Retrospective analysis of 140 cases of medullary thyroid carcinoma followed‑up in a single institution
- Authors:
- Published online on: April 20, 2016 https://doi.org/10.3892/ol.2016.4482
- Pages: 3870-3874
Abstract
Introduction
Medullary thyroid carcinoma (MTC) accounts for 5–10% of all thyroid cancer cases (1). MTC is a neuroendocrine tumor derived from parafollicular or ‘C’ cells that secrete calcitonin (CT), which is a sensitive serum biomarker, useful for diagnosis of MTC and postoperative follow-up. MTC may be sporadic or familial, either in an isolated form [familial MTC (FMTC)] or as part of multiple endocrine neoplasia (MEN) type 2A or 2B syndromes (2). Familial forms of MTC are associated with mutations in the proto-oncogene rearranged during transfection (RET), which are transmitted by an autosomal dominant mode. Genetic testing enables an early diagnosis among relatives of patients with FMTC. By contrast, the diagnosis of familial index cases and sporadic tumors mainly relies on fine-needle aspiration cytology (FNAC), which has a considerable number of false-negative results that may delay the diagnosis (3). Measurement of serum CT levels in nodular thyroid diseases is not unanimously considered a routine procedure. Surgery is the most effective treatment for these tumors (4,5).

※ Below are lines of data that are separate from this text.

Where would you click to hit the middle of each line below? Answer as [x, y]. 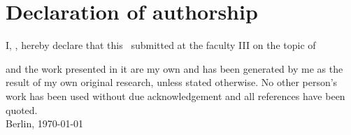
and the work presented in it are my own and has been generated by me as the [174, 68]
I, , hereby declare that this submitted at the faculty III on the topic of [161, 45]
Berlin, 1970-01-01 [45, 123]
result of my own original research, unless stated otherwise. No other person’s [172, 82]
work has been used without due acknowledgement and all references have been [175, 95]
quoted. [22, 109]
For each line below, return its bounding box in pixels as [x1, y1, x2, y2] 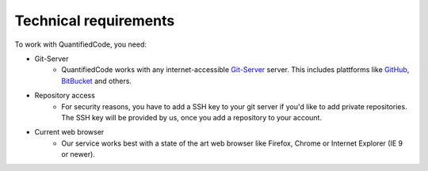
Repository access [34, 91, 95, 101]
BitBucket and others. [61, 76, 132, 85]
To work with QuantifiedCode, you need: [14, 40, 147, 49]
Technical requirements [14, 12, 175, 29]
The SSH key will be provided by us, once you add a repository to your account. [61, 112, 323, 122]
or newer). [61, 150, 95, 159]
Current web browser [34, 127, 105, 137]
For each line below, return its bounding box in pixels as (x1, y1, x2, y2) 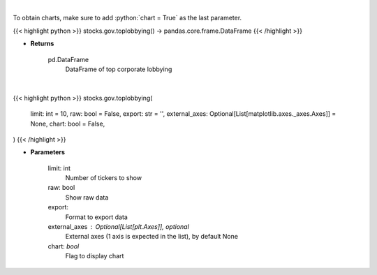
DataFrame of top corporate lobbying (65, 65, 172, 73)
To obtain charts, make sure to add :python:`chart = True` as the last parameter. (13, 14, 242, 22)
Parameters (30, 148, 66, 156)
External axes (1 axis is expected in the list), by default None (65, 232, 239, 241)
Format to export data (65, 213, 128, 221)
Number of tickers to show (65, 174, 142, 182)
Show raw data (65, 193, 109, 202)
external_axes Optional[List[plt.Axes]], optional (47, 223, 190, 231)
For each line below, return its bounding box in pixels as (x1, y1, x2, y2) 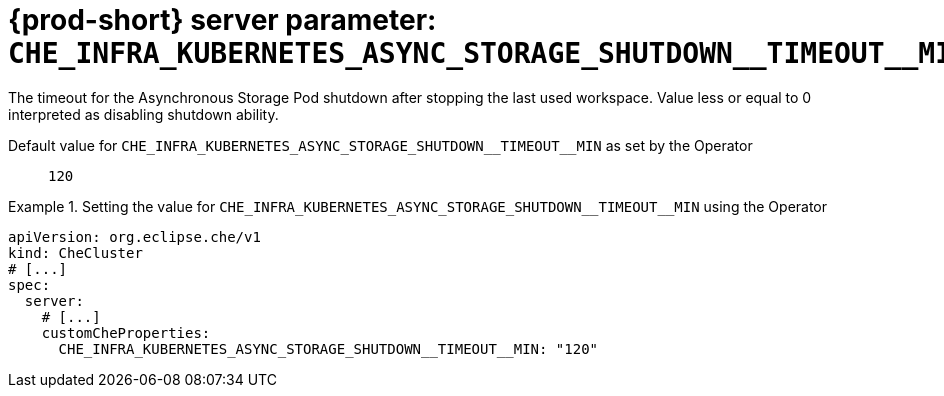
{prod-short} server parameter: (8, 3, 437, 37)
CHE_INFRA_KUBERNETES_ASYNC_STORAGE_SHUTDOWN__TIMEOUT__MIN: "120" (58, 340, 599, 357)
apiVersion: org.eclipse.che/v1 (8, 228, 261, 245)
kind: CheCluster (8, 244, 143, 261)
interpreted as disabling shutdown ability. (8, 105, 279, 123)
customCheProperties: (41, 324, 211, 341)
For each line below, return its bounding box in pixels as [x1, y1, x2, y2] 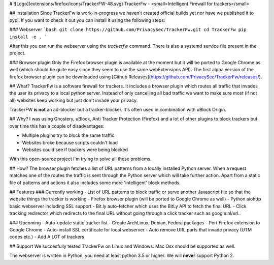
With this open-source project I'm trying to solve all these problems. [9, 156, 152, 162]
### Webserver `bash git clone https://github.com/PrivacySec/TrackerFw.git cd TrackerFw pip [9, 26, 247, 33]
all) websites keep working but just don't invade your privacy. [9, 97, 138, 103]
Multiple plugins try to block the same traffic [22, 132, 115, 138]
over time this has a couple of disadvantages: [9, 123, 105, 129]
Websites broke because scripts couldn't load [22, 139, 118, 145]
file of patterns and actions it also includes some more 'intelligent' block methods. [9, 180, 181, 186]
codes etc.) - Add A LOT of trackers [9, 234, 85, 240]
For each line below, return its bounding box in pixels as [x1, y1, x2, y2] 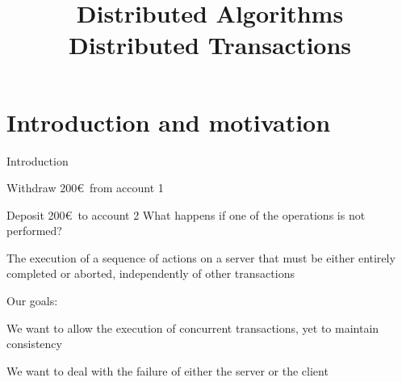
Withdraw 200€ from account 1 [6, 179, 164, 196]
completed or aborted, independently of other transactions [6, 265, 295, 282]
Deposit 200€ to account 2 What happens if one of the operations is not [6, 206, 366, 223]
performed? [6, 222, 62, 239]
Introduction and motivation [6, 105, 331, 138]
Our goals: [6, 292, 58, 309]
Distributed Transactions [68, 28, 352, 61]
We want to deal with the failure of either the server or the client [6, 362, 329, 379]
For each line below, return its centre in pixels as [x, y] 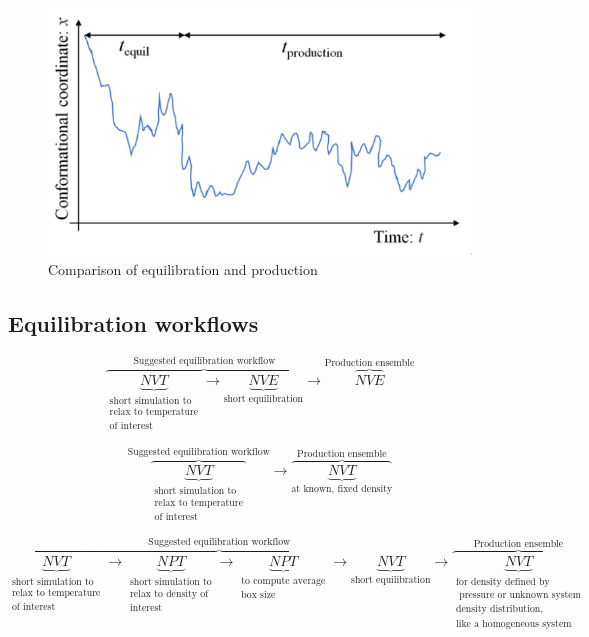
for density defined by [502, 581]
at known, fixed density [342, 489]
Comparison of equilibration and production [183, 268]
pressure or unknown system [520, 595]
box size [258, 595]
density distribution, [499, 609]
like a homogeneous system [513, 623]
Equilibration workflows [133, 322]
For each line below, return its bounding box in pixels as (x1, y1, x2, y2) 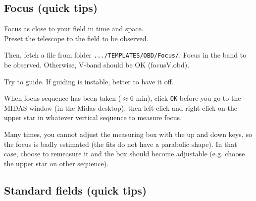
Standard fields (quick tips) (4, 182, 147, 198)
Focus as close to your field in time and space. (4, 23, 144, 34)
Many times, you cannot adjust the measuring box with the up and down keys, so (4, 129, 252, 139)
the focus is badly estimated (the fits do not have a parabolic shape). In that (4, 138, 237, 149)
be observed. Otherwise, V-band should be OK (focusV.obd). (4, 60, 190, 70)
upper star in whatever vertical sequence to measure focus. (4, 112, 182, 123)
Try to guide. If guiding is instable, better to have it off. (4, 76, 174, 86)
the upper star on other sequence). (4, 158, 109, 168)
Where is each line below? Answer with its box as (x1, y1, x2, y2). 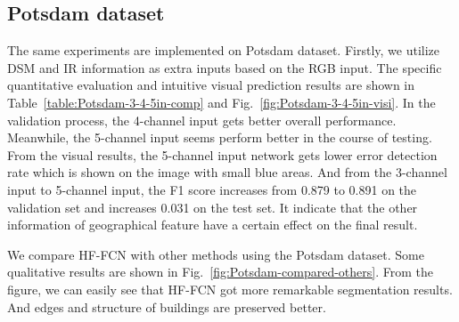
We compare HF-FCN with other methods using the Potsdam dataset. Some (7, 245, 424, 263)
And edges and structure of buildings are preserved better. (7, 297, 326, 316)
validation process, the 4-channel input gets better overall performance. (7, 110, 397, 129)
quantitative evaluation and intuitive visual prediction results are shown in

The overall cause specific mortality of these tumors is 13.3–32.6% and 21.6–38.6% at 5 and 10 years, respectively (6). In previously reported cases, the main independent prognostic factors with influence on survival have been age and stage at diagnosis (survival rates at 10 years vary between 100% for patients in stage I and 20% for those diagnosed at stage IV) (7).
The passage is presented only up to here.